Determine Baby Needs

As much money as you could spend on all the cute, cuddly items at every baby store in the world a majority of those things are not necessities. Just like you need a core set of things to live – food, water, shelter, and so on – your baby has a set of core needs as well. Addressing those needs is your primary concern first. If you have a limited budget you shouldn’t be splurging on all the cuteness available without taking care of needs first.

Here are some common needs:

  • Furniture:
    • Crib and mattress – a place to sleep.
    • Changing table – a place to change diapers.
  • Food:
    • Breast feeding supplies (breast pump, bottles, and so on) or formula supplies.
    • Bibs.
  • Diapering:
    • Diapers (disposable or cloth).
    • Wipes.
    • Diaper rash cream.
  • Clothing:
    • Onesies.
    • Shirts.
    • Leggings/pants.
    • Pajamas/sleepers.
    • Socks.
    • Hats (for blocking sun in summer or keeping head warm in winter).
  • Transportation:
    • Car seats that have been installed and checked by a professional (fire department, police officer, etc.).
    • Stroller.
    • Baby carrier.
  • Safety:
    • Outlet covers.
    • Locks for doors with household chemicals and other risky products.
    • Baby gate for homes with stairs or to block access to certain rooms.

This covers a big chunk of what you need as a parent. From there you determine how expensive you want each item to be. Know that there are affordable options for every single item on this list. The clothing doesn’t have to be cute to be effective; plain white clothing gets spit up on just as easily as cute puppy dog clothing. Likewise you don’t need 600 of every single item. Sure, having an extra pack of onesies would be great to help reduce on constantly doing laundry, but the world won’t end if you don’t have it.

Determine Baby Wants

Once you have covered all of the absolute needs of your child, you can consider wants. There are two types of wants when shopping for your baby:

  • Things that are not necessities on the list above, but you want to have them.
  • Things that are necessities on the list above, but you want the better/cuter/more expensive version.

For example, under furniture you could list a rocking chair or glider as a need. Technically it isn’t a need, but I’m sure nursing mothers everywhere would disagree. Even if it were on the need list the amount of money you can spend on this simple piece of furniture is astounding.

You can go to one of the big box baby stores and spend $600, $700, or $800 on a glider. (I know because my wife and I are expecting and just went through looking for one!) I was stunned. You can get a really nice leather recliner for that much money not to mention a pretty basic piece of wood furniture with some padding.

On the other hand you can go to a big box retailer like Wal-Mart and get a similar glider for $120. Is the Wal-Mart glider not as effective as the $750 baby retailer glider? Maybe, I don’t know. It is hard to quantify. If it is, is it $600 (or more) less effective? Doubtful.

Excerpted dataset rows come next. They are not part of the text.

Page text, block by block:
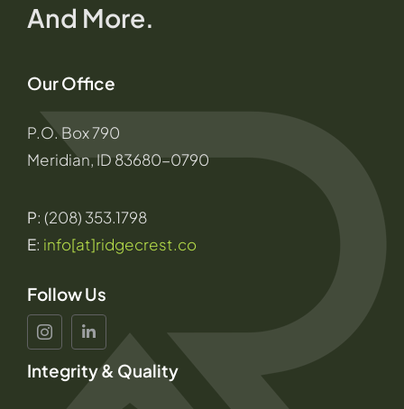
And More.
Our Office
P.O. Box 790
Meridian, ID 83680-0790
P: (208) 353.1798
E: info[at]ridgecrest.co
Follow Us
Integrity & Quality

Therein lies the problem with baby shopping. You can get the basic item, but then you see everyone else running around with the better, cuter, and more expensive version. You can get a 5-pack of plain white onesies for $10 at the big box retailer. That’s $2 per onesie. Or you can go on Etsy and get something custom made for $15 or $30 per onesie. The former is a need; the latter is a want.

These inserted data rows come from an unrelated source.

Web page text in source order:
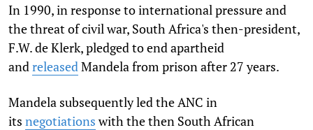
In 1990, in response to international pressure and
the threat of civil war, South Africa's then-president,
F.W. de Klerk, pledged to end apartheid
and released Mandela from prison after 27 years.
Mandela subsequently led the ANC in
its negotiationswith the then South African
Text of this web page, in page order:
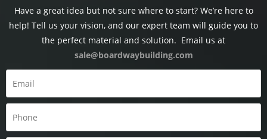
Have a great idea but not sure where to start? We’re here to
help! Tell us your vision, and our expert team will guide you to
the perfect material and solution. Email us at
sale@boardwaybuilding.com
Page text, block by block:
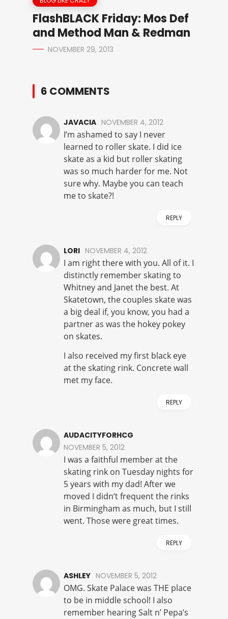
FlashBLACK Friday: Mos Def
and Method Man & Redman
NOVEMBER 29, 2013
6 COMMENTS
JAVACIA NOVEMBER 4, 2012
I’m ashamed to say I never
learned to roller skate. I did ice
skate as a kid but roller skating
was so much harder for me. Not
sure why. Maybe you can teach
me to skate?!
REPLY
LORI NOVEMBER 4, 2012
I am right there with you. All of it. I
distinctly remember skating to
Whitney and Janet the best. At
Skatetown, the couples skate was
a big deal if, you know, you had a
partner as was the hokey pokey
on skates.
I also received my first black eye
at the skating rink. Concrete wall
met my face.
REPLY
AUDACITYFORHCG
NOVEMBER 5, 2012
I was a faithful member at the
skating rink on Tuesday nights for
5 years with my dad! After we
moved I didn’t frequent the rinks
in Birmingham as much, but I still
went. Those were great times.
REPLY
ASHLEY NOVEMBER 5, 2012
OMG. Skate Palace was THE place
to be in middle school! I also
remember hearing Salt n’ Pepa’s

As long as you have covered all of the needs and are comfortable spending more money on the want side of things, feel free. But don’t confuse wants for needs. The basic items will do if they have to.

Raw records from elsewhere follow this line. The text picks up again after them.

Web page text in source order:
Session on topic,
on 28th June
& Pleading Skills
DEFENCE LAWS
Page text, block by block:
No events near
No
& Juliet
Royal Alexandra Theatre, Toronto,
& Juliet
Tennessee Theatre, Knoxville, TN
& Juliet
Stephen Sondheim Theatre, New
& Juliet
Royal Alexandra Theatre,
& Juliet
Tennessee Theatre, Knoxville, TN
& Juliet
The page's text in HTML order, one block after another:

Talk to Friends with Babies

The best sources of information as to what to expect, what to buy, and how much it is all going to cost you are your friends that have had babies recently. They’ll tell you whether or not a specific item (or “better” version of an item) is worth the premium or not. They can give you estimates as to what they spent, and how much they spend each month on regular items like diapers.

Just keep in mind: Your friends may not raise children the way you want to. They may be the big spenders that wanted the best name brand of every single item. On the other hand they may have been scrimping by just trying to make it.

Nonetheless getting some firsthand experience on what they spent can help you budget for your baby. Talking to real people that have been through what you are about to experience is a lot more beneficial than the baby registry place handing you a conveniently jam-packed reminder list. (They want you to register for everything on the list to make more money, not to necessarily make your life easier.)

Err on the Side of Caution

When budgeting for anything – a home down payment, a vacation, buying your next vehicle, etc. – having more money set aside than you need is a lot better than coming up short. The same is true when budgeting for your baby.

Come up with a list of one-time purchases (like furniture) and a separate list of monthly needs (like diapers). Estimate what you think these items are going to cost you. If you want you can come up with different levels of spending: the basic item that is just fine, or the nicer version that if you have extra money you would splurge on.

The key is to cover the one time purchases either on your own, through your registry and family help, or some combination of the two. The ongoing costs are what can surprise you. Make sure you do the math on exactly how many diapers a child goes through as they age, and figure out what that is going to cost you every month.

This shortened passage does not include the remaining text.